A book of poetry in his right hand, a bottle of whiskey in his left. He lets his back crash into the pale yellow wall, the whiskey sloshing in the bottle, and he allows gravity to ease him down with his jacket rising up, bunching at his shoulders. He is slouched in the corner beside the doorframe that separates the hall from the kitchen. Beth appears next to him on his right and he notices their shoulders are touching. He stares at the poem, glancing at her only from the corner of his eye, but concentrating on neither.

“So, Jack, you going to read me some poetry?”

“Hell no.”

She stands and walks through the door frame. He loses her in the bright loudness of it all.

“Fuck it” he thinks. He pivots laying his back on the floor and his feet on the wall and begins to read aloud. He is screaming the words now, sliding around on his back, pushing off the walls and leaving black scuff marks from his shoes.

Beth runs in.

“What are you doing?” she says. “You’re leaving marks on the wall.”
He grabs her wrist, and raising slightly, he pulls her close, his lips brushing her ear.

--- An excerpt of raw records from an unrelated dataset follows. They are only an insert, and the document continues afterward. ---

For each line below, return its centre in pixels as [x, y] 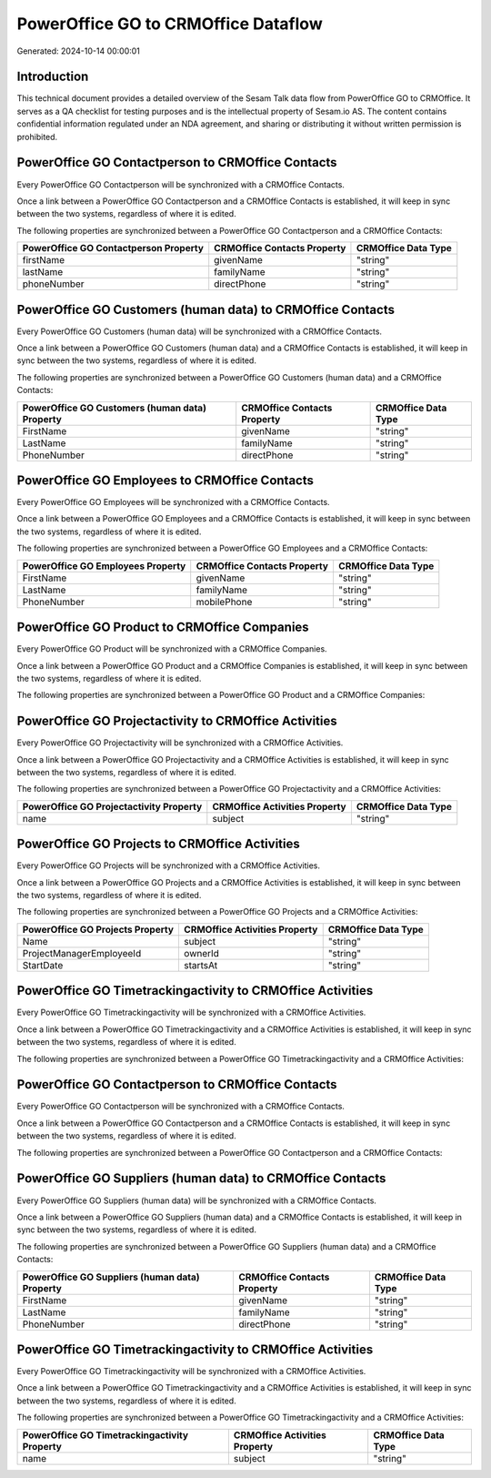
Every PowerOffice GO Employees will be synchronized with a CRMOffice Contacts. [174, 502]
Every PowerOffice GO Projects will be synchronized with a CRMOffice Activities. [169, 866]
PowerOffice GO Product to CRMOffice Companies [163, 628]
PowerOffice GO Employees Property [104, 566]
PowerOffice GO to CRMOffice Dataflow [170, 24]
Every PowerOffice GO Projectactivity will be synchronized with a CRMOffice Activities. [180, 743]
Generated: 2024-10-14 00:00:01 [79, 51]
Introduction [53, 77]
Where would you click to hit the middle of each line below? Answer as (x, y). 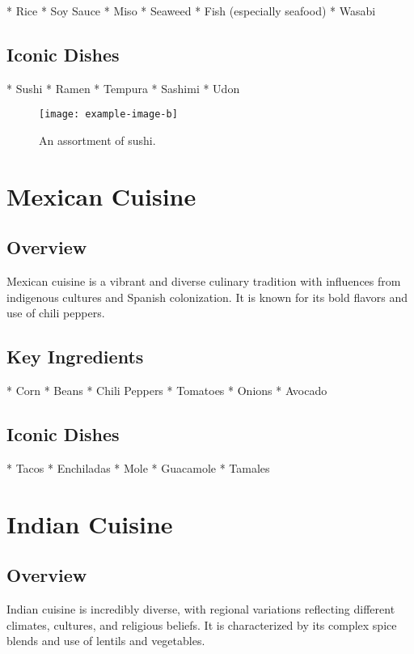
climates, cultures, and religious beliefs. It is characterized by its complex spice (202, 624)
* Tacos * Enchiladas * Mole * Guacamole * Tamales (138, 468)
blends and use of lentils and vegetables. (106, 641)
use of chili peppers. (56, 313)
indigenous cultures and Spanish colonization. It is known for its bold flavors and (207, 297)
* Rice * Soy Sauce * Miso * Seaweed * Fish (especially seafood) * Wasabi (191, 11)
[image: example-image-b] (108, 115)
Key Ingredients (75, 357)
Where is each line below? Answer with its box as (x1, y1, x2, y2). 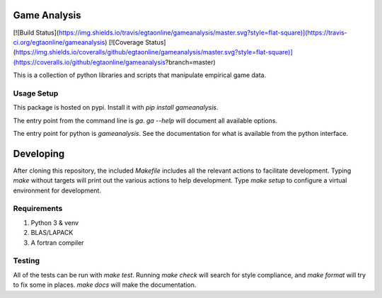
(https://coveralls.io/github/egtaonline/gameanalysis (13, 57, 166, 67)
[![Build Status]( (13, 28, 59, 37)
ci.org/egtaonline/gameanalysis (13, 38, 105, 46)
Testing (13, 256, 40, 265)
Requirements (13, 204, 63, 214)
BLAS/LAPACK (30, 229, 74, 237)
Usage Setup (13, 88, 59, 98)
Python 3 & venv (30, 218, 79, 227)
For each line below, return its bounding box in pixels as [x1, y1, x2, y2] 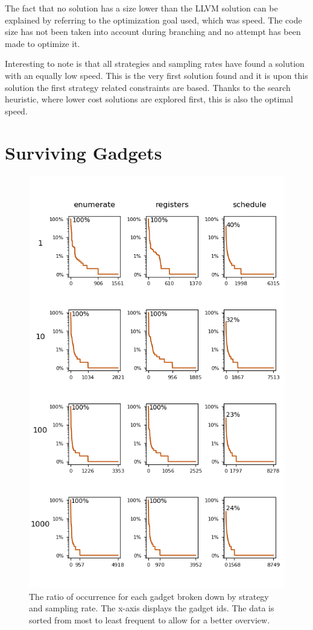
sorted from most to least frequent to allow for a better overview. [29, 613, 270, 626]
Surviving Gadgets [5, 140, 162, 164]
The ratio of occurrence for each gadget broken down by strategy [29, 590, 269, 602]
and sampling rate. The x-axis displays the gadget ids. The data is [29, 602, 274, 614]
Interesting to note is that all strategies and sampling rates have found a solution [5, 57, 305, 70]
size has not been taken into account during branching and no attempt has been [5, 25, 301, 38]
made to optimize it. [5, 37, 80, 49]
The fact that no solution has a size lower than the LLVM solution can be [5, 2, 278, 14]
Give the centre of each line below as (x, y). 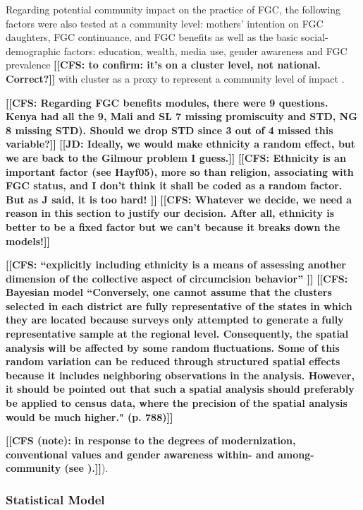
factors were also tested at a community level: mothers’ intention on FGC (165, 23)
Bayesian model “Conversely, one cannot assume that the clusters (169, 292)
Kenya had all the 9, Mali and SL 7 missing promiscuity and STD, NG (181, 116)
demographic (33, 51)
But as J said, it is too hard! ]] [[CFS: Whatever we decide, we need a (179, 199)
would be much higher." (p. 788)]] (90, 416)
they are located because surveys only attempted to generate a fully (175, 320)
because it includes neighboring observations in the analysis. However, (180, 375)
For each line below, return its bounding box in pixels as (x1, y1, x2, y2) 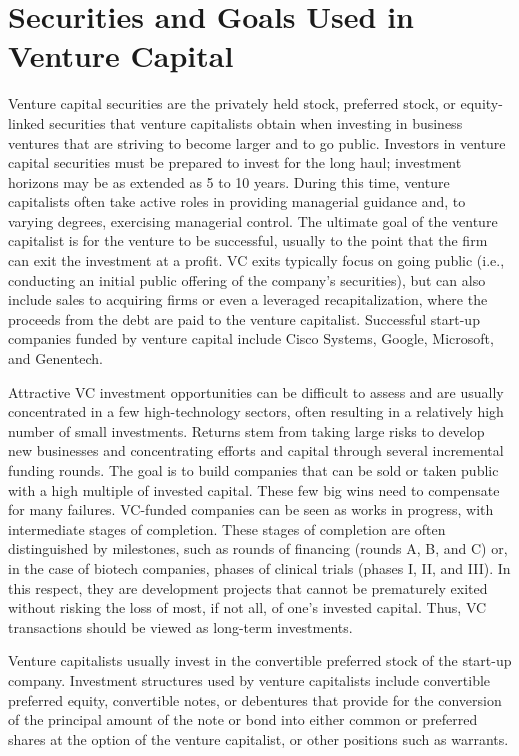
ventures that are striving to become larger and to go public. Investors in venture (8, 132, 506, 153)
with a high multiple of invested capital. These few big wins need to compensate (8, 479, 500, 500)
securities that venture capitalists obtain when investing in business (49, 112, 463, 133)
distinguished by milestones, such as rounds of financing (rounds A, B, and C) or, (8, 538, 508, 559)
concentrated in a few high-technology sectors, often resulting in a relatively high (8, 401, 504, 422)
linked (8, 112, 45, 133)
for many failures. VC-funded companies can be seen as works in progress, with (8, 499, 494, 520)
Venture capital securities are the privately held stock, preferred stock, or (8, 93, 456, 114)
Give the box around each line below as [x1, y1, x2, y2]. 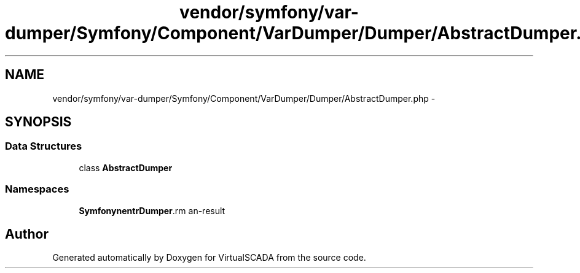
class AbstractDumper [79, 162, 173, 173]
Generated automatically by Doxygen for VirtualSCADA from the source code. [52, 252, 366, 263]
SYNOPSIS [5, 114, 72, 130]
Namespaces [5, 183, 69, 196]
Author [5, 226, 49, 242]
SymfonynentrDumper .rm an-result [79, 205, 225, 216]
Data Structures [5, 140, 82, 153]
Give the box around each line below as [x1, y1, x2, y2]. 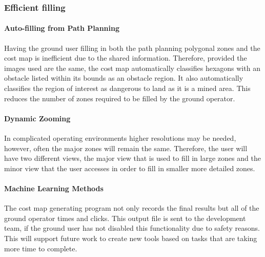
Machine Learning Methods [4, 182, 104, 193]
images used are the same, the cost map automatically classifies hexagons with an [4, 62, 260, 73]
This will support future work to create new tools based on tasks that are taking [4, 232, 257, 243]
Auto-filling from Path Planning [4, 23, 120, 33]
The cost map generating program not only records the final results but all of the [4, 203, 259, 213]
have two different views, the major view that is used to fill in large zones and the [4, 153, 261, 163]
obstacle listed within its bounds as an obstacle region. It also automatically [4, 72, 243, 83]
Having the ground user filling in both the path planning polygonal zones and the [4, 42, 260, 53]
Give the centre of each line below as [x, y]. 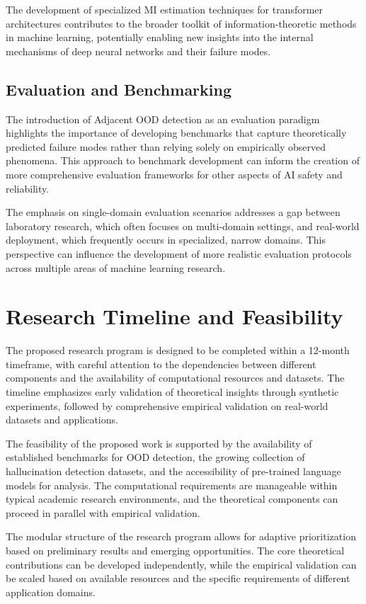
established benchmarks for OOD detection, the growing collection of [155, 457]
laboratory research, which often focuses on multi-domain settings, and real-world [183, 226]
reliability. [28, 188]
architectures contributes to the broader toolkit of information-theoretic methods [181, 23]
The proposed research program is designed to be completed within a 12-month [178, 350]
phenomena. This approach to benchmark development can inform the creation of [183, 160]
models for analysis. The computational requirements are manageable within [172, 485]
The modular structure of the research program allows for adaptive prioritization [181, 536]
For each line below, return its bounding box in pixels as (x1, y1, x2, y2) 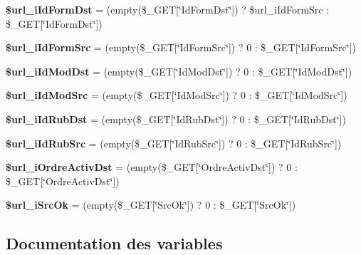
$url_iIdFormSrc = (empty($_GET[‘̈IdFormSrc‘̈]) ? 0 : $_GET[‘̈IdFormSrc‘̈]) (6, 40, 356, 55)
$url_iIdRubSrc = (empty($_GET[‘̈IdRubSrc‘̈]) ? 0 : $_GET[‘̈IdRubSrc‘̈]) (6, 135, 342, 150)
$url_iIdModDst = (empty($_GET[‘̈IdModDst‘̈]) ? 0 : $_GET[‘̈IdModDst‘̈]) (6, 63, 352, 78)
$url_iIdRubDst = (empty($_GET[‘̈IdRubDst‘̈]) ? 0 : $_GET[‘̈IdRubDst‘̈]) (6, 111, 346, 126)
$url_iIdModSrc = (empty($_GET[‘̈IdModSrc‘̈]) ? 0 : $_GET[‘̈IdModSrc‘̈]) (6, 88, 347, 103)
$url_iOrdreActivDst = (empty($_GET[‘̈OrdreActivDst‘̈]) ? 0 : (6, 160, 298, 175)
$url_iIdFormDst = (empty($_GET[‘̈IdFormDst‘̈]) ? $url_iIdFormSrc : (6, 2, 330, 16)
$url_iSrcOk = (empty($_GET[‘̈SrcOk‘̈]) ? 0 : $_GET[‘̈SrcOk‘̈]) (6, 197, 296, 212)
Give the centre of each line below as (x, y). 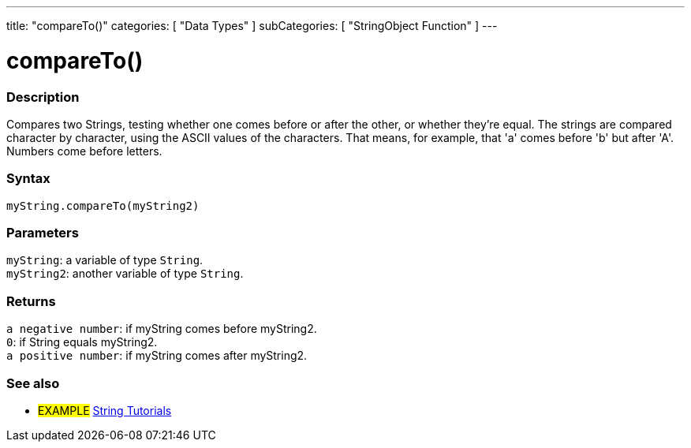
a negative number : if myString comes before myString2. (162, 329)
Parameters (43, 233)
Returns (31, 301)
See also (33, 383)
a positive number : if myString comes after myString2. (157, 356)
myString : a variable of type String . (105, 260)
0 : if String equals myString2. (82, 342)
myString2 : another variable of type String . (125, 274)

“A solace of ripe plums seeming to fill the air. They taste good to her.”
She pulls away from him, amused and puzzled.” What, you don’t like Williams?” he says. “Maybe that was a bit cheesy.” He sends the book sailing behind him with the pages fluttering and permits it to slam into the wall with a startling thud and drop to the floor.

“What am i doing?! This is a party! I need to dance!”

He rolls backwards over his right shoulder and onto his feet. With head held high, he staggers chest first through the crowd in the kitchen and into the foyer. He opens the door that leads outside and as he steps through, Beth’s voice catches up to him; “What are you doing?! The music is in here!” Jack spins on his heel to face her. The moon is spraying light upon his back and illuminating the fall landscape stretching beyond him. “You have it all wrong darling. The real music is out here” and with a slight bow and a swing of his arms he shuts the door. She is left standing at the edge of the kitchen, unmoving as the crowd and the music roar behind her.